_DATA SHOWN_

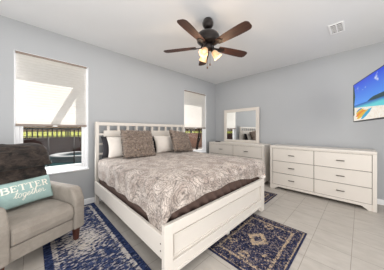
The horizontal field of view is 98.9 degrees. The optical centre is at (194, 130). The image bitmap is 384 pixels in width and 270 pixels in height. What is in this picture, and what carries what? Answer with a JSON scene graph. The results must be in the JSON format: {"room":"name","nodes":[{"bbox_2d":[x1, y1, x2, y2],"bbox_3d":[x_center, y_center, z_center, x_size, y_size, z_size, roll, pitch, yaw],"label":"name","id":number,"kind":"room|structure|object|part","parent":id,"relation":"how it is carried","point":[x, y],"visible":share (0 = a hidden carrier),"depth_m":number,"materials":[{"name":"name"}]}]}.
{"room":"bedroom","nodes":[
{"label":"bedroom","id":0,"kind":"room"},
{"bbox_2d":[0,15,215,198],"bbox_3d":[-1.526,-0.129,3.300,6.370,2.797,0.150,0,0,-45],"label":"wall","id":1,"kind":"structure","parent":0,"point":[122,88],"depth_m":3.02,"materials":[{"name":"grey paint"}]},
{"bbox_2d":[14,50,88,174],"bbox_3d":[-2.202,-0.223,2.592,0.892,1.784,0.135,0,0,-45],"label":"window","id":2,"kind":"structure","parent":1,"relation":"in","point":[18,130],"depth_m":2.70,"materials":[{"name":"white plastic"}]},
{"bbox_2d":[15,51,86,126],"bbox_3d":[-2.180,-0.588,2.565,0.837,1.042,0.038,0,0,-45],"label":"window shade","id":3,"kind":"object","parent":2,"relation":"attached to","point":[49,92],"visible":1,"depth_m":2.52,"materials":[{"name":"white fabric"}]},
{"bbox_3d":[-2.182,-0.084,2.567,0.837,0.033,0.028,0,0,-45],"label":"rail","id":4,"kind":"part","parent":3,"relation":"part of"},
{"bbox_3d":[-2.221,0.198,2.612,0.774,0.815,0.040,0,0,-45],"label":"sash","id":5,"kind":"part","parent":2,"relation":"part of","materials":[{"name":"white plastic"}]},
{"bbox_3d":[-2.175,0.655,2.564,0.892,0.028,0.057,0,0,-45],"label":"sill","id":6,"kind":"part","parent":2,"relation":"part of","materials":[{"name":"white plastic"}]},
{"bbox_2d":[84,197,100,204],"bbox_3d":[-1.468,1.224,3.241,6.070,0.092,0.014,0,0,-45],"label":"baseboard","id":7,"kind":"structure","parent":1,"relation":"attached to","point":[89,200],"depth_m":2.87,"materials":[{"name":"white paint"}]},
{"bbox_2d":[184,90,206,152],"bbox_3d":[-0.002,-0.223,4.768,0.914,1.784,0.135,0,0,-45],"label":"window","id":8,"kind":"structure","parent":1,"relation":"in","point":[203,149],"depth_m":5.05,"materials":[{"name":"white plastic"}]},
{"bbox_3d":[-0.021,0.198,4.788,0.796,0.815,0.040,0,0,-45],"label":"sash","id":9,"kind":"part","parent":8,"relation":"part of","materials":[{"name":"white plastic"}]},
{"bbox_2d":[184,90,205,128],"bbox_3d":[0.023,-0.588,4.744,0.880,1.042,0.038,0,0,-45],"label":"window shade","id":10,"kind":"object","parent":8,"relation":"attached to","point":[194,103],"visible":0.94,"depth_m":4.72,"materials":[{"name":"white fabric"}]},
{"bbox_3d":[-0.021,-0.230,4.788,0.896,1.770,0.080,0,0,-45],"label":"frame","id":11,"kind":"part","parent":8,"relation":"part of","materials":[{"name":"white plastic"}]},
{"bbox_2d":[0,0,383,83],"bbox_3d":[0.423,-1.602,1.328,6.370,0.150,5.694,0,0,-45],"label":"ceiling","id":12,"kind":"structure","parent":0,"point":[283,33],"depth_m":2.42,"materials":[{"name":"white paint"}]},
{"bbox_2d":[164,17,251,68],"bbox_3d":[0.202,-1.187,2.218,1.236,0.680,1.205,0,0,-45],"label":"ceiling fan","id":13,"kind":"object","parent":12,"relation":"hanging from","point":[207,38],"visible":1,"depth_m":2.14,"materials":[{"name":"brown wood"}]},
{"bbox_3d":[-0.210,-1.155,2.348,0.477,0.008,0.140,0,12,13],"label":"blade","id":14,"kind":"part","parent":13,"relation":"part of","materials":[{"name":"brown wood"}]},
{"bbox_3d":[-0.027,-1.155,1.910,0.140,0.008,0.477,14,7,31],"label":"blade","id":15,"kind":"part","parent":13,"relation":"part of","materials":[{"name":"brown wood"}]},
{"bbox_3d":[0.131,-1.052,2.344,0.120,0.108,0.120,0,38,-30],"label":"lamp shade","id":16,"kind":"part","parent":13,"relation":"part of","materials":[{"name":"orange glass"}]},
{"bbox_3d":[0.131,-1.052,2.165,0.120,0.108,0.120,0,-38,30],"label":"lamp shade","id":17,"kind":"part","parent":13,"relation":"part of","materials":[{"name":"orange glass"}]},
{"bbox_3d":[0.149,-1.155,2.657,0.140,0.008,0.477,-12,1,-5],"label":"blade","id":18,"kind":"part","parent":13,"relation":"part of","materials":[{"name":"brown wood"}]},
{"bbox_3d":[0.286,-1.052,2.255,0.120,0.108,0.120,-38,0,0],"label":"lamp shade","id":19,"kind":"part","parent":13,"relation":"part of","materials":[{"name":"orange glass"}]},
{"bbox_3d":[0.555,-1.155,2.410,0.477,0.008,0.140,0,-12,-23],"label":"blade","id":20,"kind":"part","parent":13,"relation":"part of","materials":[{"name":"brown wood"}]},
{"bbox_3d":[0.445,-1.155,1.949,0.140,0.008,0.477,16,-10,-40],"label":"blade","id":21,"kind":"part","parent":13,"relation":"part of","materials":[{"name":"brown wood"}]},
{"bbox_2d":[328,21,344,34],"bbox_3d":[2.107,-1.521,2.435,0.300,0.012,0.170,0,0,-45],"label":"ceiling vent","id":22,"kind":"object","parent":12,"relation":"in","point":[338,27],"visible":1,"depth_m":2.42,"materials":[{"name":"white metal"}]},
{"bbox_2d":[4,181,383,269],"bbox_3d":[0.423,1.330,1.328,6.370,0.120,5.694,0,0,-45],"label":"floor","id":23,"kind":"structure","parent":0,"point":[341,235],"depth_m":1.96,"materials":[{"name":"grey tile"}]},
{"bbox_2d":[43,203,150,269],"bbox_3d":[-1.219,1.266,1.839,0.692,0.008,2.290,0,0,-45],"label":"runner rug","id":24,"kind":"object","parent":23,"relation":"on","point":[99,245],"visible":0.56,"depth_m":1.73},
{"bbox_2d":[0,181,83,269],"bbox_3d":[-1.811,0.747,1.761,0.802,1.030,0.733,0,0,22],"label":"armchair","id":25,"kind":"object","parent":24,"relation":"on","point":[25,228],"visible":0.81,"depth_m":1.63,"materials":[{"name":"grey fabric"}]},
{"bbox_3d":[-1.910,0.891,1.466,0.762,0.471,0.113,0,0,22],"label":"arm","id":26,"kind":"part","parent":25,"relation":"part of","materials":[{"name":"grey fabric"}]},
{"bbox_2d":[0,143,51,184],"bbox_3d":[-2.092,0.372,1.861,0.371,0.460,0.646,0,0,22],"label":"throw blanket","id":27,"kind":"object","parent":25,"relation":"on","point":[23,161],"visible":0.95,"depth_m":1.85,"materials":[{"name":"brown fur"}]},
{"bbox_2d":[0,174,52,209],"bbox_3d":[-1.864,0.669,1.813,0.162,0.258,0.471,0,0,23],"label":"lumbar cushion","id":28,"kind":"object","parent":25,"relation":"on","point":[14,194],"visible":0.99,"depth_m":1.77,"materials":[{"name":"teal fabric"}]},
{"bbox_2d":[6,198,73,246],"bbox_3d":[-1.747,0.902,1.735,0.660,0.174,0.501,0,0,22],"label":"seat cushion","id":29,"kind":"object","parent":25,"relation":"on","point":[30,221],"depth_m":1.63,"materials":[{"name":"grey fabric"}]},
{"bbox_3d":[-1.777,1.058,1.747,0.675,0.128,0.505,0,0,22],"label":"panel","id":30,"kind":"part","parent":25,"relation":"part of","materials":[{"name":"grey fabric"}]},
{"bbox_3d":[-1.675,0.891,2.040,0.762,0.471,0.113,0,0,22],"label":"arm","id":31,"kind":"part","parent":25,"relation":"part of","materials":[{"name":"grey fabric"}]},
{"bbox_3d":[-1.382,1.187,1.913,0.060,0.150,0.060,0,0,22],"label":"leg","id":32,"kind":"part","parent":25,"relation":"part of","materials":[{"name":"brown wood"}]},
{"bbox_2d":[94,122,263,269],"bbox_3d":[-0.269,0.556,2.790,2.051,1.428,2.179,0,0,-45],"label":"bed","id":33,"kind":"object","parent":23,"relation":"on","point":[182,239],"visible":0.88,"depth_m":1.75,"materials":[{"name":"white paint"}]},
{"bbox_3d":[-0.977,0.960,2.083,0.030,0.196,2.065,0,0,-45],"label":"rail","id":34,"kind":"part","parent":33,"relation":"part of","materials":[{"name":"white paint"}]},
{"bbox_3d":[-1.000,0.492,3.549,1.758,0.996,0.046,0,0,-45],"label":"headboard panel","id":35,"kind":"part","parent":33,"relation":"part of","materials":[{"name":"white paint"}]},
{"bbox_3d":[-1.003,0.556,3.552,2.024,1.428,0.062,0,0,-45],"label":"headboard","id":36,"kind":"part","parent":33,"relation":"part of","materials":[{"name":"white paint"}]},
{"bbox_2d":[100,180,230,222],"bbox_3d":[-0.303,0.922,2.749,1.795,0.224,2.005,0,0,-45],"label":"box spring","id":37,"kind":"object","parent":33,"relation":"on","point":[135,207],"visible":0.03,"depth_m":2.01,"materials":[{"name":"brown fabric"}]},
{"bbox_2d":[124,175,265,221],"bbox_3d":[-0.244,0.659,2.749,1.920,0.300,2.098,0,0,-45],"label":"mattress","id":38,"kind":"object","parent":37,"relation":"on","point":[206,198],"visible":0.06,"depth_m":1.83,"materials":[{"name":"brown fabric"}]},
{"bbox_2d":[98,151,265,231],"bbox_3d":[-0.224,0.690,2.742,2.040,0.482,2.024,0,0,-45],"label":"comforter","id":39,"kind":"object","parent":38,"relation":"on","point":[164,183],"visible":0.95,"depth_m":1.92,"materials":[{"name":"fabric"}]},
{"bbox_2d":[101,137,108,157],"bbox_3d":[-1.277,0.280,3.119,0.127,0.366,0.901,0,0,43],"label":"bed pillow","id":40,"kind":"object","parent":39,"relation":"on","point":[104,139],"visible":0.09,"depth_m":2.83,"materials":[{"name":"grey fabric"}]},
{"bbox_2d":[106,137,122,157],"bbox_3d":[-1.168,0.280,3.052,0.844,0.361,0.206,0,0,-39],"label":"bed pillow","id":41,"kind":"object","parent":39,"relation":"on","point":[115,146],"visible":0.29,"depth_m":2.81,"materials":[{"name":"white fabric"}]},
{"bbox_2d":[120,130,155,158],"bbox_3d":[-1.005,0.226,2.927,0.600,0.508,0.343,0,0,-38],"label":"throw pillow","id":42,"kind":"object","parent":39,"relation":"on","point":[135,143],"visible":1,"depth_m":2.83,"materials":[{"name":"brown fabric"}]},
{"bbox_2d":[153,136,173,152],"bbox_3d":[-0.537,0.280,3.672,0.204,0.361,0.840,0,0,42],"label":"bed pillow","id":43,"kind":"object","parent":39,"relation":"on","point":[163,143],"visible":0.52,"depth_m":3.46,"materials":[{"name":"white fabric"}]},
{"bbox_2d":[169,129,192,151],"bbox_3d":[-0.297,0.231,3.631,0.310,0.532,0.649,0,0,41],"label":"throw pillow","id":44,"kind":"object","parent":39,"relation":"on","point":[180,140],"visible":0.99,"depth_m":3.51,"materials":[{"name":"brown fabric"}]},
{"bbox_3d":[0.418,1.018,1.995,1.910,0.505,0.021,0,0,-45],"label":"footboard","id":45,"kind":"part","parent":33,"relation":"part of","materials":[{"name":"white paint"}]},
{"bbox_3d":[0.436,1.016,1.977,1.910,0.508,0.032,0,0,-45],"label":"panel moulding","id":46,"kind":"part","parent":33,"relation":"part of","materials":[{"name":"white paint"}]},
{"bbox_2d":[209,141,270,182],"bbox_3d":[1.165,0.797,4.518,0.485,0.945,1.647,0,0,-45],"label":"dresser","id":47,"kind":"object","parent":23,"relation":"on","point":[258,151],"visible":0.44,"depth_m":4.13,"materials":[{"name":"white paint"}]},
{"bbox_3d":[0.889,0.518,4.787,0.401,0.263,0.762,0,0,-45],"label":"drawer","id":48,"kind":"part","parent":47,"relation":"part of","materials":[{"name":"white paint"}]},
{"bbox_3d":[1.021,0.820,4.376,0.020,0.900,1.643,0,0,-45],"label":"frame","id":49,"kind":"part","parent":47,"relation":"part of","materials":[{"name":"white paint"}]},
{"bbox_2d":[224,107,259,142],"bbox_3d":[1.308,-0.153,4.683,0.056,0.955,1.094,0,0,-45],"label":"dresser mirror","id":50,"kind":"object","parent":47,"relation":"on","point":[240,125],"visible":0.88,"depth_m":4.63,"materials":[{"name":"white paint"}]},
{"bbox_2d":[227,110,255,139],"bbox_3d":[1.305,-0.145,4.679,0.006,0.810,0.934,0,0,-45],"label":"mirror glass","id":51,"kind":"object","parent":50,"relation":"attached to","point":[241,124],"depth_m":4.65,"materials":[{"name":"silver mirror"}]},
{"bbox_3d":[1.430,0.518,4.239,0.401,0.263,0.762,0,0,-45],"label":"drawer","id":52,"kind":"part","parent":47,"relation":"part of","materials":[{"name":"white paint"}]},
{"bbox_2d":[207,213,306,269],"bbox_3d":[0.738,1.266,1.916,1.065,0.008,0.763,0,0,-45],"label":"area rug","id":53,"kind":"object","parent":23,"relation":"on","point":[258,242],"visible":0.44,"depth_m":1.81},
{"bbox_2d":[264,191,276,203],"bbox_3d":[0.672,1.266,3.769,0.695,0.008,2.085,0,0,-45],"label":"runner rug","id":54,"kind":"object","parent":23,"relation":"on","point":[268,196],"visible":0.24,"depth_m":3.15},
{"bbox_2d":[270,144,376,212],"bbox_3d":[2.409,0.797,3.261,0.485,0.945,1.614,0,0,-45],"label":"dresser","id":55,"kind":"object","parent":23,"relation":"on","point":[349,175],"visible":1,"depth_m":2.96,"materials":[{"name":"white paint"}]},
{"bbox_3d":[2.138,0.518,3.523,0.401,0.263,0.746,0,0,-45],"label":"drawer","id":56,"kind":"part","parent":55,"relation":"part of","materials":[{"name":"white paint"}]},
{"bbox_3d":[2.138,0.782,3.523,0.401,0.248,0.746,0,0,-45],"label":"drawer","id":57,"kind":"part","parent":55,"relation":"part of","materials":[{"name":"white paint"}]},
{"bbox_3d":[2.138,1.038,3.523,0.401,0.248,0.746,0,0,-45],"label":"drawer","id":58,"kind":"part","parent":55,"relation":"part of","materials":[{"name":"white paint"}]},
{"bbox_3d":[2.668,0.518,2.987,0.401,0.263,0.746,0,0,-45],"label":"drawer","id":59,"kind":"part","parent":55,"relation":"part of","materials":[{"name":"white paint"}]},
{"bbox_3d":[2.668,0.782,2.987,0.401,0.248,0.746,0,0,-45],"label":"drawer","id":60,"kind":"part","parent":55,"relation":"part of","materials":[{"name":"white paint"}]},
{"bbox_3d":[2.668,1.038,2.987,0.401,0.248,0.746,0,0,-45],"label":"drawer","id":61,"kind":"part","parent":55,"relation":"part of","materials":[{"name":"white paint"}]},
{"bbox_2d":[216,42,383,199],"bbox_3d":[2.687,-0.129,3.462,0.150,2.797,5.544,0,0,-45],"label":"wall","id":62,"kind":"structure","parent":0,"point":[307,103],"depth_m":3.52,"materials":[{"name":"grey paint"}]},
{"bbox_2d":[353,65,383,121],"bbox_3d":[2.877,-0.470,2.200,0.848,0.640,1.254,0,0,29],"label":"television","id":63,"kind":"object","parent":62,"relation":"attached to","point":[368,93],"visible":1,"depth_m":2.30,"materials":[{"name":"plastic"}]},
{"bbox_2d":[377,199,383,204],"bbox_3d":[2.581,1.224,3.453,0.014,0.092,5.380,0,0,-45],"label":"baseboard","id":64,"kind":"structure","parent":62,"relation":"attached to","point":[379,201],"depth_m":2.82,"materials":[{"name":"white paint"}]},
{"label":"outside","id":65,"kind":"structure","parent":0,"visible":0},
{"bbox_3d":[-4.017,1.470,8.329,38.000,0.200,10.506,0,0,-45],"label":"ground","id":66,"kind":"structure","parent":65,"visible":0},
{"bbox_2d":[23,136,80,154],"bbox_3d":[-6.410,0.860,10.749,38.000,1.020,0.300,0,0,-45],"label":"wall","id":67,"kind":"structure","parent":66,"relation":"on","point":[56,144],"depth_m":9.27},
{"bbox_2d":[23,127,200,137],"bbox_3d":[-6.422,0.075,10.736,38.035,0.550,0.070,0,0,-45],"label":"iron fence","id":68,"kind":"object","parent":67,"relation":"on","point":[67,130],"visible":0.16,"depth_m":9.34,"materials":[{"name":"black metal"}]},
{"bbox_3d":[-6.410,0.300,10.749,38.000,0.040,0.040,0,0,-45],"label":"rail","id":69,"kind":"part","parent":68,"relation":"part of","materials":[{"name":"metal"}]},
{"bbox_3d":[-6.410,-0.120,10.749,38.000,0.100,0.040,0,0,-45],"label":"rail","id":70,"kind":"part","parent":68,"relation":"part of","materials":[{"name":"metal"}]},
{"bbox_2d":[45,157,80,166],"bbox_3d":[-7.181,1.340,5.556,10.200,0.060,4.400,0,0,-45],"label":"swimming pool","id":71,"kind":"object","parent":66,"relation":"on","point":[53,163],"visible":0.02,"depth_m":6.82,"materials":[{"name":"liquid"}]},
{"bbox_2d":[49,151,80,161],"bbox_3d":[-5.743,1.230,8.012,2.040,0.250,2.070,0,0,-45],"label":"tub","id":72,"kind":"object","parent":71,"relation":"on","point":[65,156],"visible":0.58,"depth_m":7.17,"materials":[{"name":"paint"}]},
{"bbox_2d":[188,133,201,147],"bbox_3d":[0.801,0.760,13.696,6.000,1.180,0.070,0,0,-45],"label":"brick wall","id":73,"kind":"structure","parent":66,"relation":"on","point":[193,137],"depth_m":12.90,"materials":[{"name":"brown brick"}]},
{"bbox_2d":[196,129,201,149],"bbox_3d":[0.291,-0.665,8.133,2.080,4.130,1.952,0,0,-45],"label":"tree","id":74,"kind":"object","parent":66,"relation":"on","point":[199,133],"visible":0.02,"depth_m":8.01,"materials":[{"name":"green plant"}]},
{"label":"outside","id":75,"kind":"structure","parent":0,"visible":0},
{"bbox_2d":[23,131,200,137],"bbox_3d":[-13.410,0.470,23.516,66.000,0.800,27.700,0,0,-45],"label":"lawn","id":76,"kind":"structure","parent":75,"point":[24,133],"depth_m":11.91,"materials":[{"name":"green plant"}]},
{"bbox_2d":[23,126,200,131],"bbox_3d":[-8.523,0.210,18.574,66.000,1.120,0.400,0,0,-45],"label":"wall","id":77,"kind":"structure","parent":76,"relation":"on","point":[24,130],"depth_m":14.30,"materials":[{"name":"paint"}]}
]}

_EXERCISE DESCRIPTION_
Among the lines above, find those with the word "bedroom" and list them.

_TASK OUTPUT_
{"room":"bedroom","nodes":[
{"label":"bedroom","id":0,"kind":"room"},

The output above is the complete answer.